Paper (arXiv) | ICLR 2026 | Stanford, SambaNova, Samsung, Meta
The core problem: LLMs suffer from brevity bias (dropping domain insights to stay concise) and context collapse (iterative modifications eroding information quality over time). Dynamic Cheatsheet, the prior state of the art, demonstrated this collapse dramatically: context shrank from 18,282 tokens to 122 tokens, accuracy cratered.
ACE’s fix
Treat contexts as evolving playbooks, not static prompts. Three specialized agents cycle through the work:
- Generator produces reasoning trajectories for new queries
- Reflector extracts concrete insights from successes and failures
- Curator integrates insights into structured context updates
ACE represents knowledge as structured, itemized bullets with metadata (identifiers, helpfulness counters). Instead of rewriting the full context each cycle, it applies incremental delta updates. Only relevant bullets change. Semantic embeddings handle deduplication.
Three properties fall out of this structure: localization (edit only what changed), fine-grained retrieval (generator pulls pertinent knowledge), and incremental adaptation (merge, prune, deduplicate without full rewrites).
Grow-and-refine mechanism
New bullets append. Existing bullets update in-place with incremented counters. The system runs deduplication either proactively (after each delta) or lazily (when the context window fills up).
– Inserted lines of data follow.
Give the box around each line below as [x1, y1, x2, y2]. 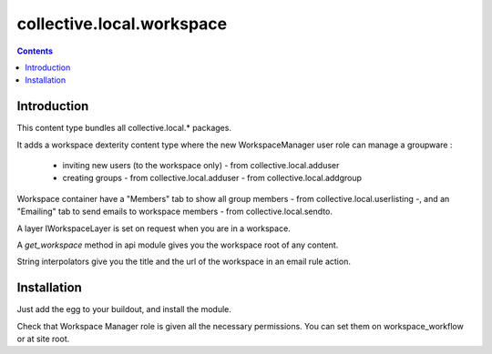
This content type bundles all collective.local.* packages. [16, 123, 232, 134]
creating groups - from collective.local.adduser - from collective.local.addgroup [62, 173, 363, 184]
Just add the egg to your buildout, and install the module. [16, 304, 232, 315]
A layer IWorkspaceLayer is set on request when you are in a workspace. [16, 223, 291, 234]
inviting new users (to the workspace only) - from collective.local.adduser [62, 160, 340, 171]
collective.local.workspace [16, 14, 228, 34]
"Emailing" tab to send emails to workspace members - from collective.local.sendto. [16, 206, 333, 217]
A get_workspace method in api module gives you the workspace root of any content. [16, 239, 339, 250]
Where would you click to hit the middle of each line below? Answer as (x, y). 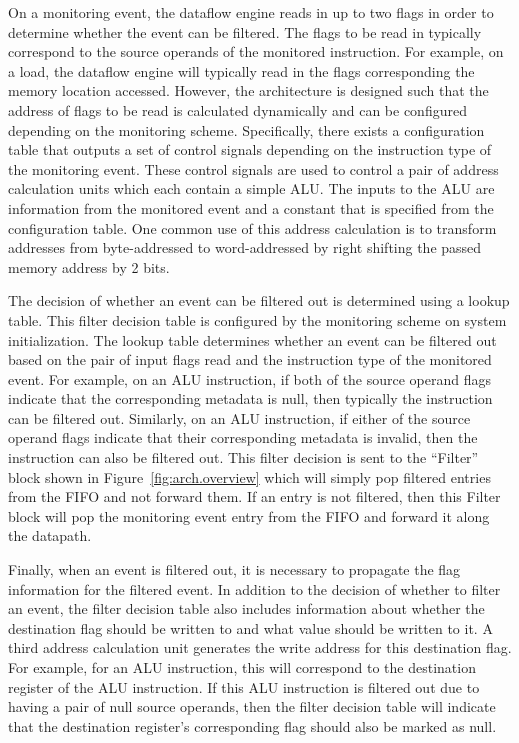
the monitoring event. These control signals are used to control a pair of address (253, 168)
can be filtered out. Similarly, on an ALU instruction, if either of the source (239, 417)
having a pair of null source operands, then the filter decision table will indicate (252, 706)
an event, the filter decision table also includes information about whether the (246, 608)
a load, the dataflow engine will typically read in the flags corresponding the (241, 70)
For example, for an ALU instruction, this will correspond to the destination (242, 667)
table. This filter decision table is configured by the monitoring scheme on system (257, 319)
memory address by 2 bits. (89, 266)
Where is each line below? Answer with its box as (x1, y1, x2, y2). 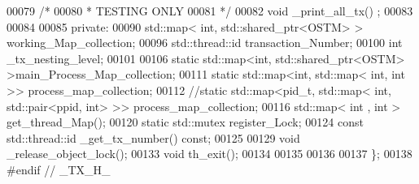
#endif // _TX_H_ (7, 160, 111, 178)
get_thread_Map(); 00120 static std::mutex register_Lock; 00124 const (7, 113, 364, 131)
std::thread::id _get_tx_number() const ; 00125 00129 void (7, 129, 300, 146)
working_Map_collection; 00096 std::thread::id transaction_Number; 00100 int (7, 34, 403, 51)
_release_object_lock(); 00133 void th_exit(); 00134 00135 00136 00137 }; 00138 (7, 145, 412, 162)
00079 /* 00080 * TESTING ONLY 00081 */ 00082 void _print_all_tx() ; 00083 (7, 2, 413, 19)
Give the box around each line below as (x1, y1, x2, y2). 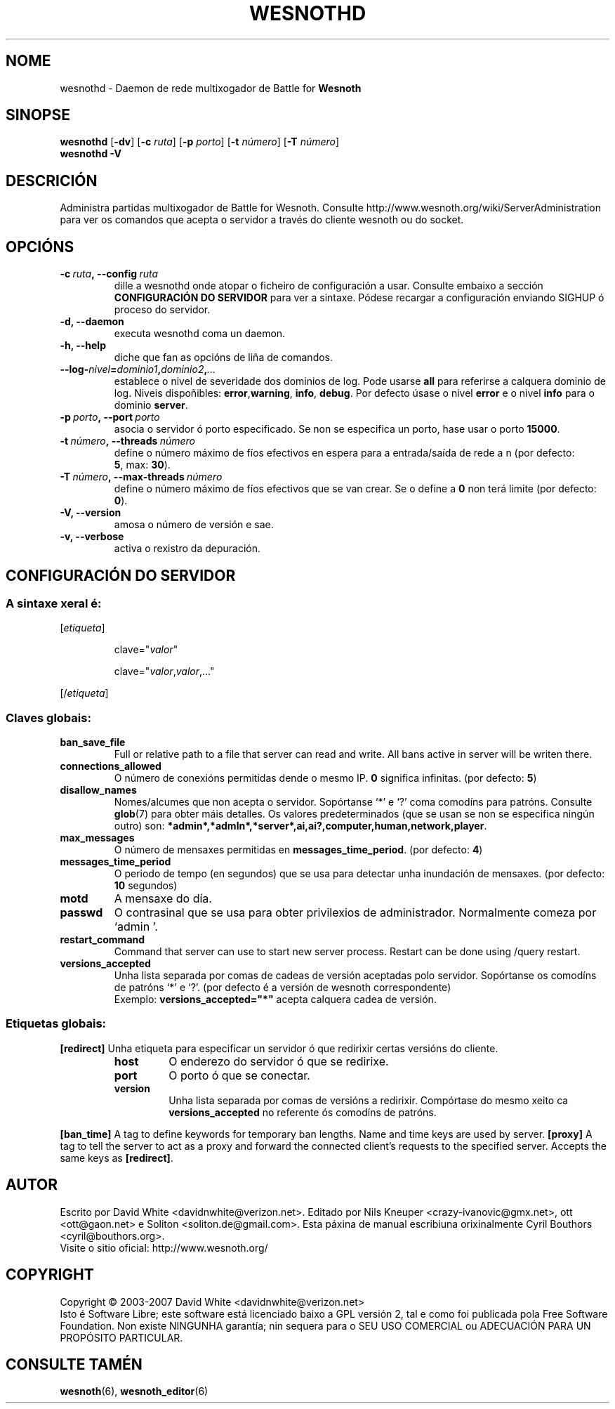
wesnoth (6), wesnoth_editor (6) (60, 1385, 209, 1398)
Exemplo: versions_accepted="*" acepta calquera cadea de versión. (114, 993, 437, 1006)
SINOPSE (6, 106, 70, 124)
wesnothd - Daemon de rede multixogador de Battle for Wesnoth (60, 81, 362, 94)
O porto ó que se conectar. (168, 1068, 310, 1082)
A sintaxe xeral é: (6, 596, 102, 610)
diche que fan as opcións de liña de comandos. (114, 351, 333, 364)
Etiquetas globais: (6, 1016, 107, 1031)

This balances accuracy against latency.
Offline vs. online
Offline: Multi-epoch adaptation on training splits. ACE revisits queries to progressively strengthen contexts. Evaluated with pass@1 accuracy on test splits.
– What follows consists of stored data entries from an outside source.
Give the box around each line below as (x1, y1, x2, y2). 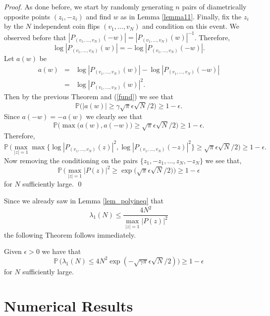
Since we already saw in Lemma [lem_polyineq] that (4, 195, 163, 205)
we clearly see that (86, 111, 143, 121)
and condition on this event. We (142, 21, 239, 31)
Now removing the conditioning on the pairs (4, 155, 138, 166)
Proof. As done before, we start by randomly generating (4, 1, 173, 11)
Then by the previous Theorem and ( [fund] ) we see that (4, 91, 174, 102)
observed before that (4, 32, 66, 42)
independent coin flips (33, 21, 100, 31)
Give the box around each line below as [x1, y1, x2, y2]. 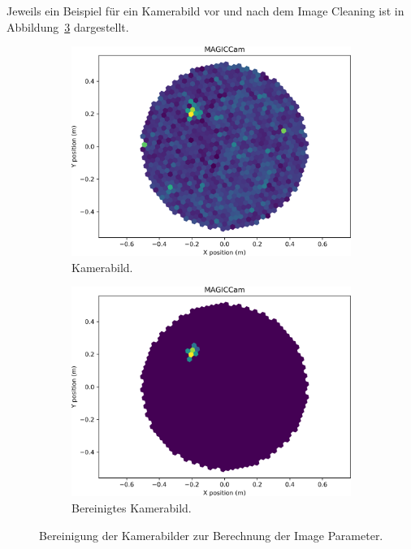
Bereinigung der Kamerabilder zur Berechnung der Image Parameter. [39, 526, 383, 543]
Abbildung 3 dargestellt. [6, 18, 129, 35]
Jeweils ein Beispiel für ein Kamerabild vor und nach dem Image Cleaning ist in [6, 2, 405, 19]
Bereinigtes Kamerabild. [71, 499, 192, 516]
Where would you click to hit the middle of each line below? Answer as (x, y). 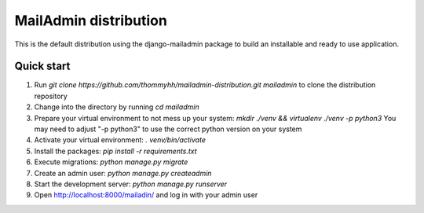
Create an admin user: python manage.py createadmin (123, 173)
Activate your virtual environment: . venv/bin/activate (120, 140)
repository (51, 96)
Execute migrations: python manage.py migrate (111, 162)
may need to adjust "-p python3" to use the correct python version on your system (168, 129)
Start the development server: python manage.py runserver (131, 184)
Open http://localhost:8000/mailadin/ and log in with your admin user (146, 195)
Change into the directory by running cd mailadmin (117, 107)
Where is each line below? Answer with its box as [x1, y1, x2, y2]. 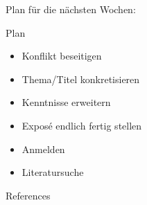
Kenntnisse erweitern [21, 95, 111, 109]
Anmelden [21, 141, 65, 156]
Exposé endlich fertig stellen [21, 118, 142, 132]
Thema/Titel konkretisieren [21, 71, 140, 86]
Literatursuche [21, 165, 84, 179]
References [6, 188, 51, 202]
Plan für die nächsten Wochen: [6, 2, 136, 16]
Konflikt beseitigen [21, 48, 102, 63]

Online: Sequential evaluation on test splits. For each sample, predict with current context, then update. Localized deltas merge in parallel, making batch adaptation efficient.
Results
| Task | Improvement |
|---|---|
| AppWorld (agent benchmark) | +10.6% |
| Finance (FiNER) | +8.6% avg, +18.0% on numerical reasoning |
| Medical (DDXPlus) | +15.0% |
| SQL (BIRD-SQL) | +5.1% |
On AppWorld, ACE matched production GPT-4.1 agent performance using a smaller DeepSeek model. It cut adaptation latency by 82-91% compared to baselines like GEPA and Dynamic Cheatsheet.
Why this matters for Context Engineering
Most context engineering today is manual. You write CLAUDE.md files, design skills, configure sub-agents. ACE points toward automated context evolution: systems that learn which context helps and restructure themselves accordingly.
A principle that echoes across Harness Engineering: LLMs perform better with long, detailed contexts than with compressed summaries. The model determines relevance on its own. You preserve the information. Let the model decide what to use.
ACE works best for tasks demanding detailed domain knowledge and complex tool use. Simpler tasks can get away with concise instructions. The gap between those two regimes is where most teams misjudge their context strategy.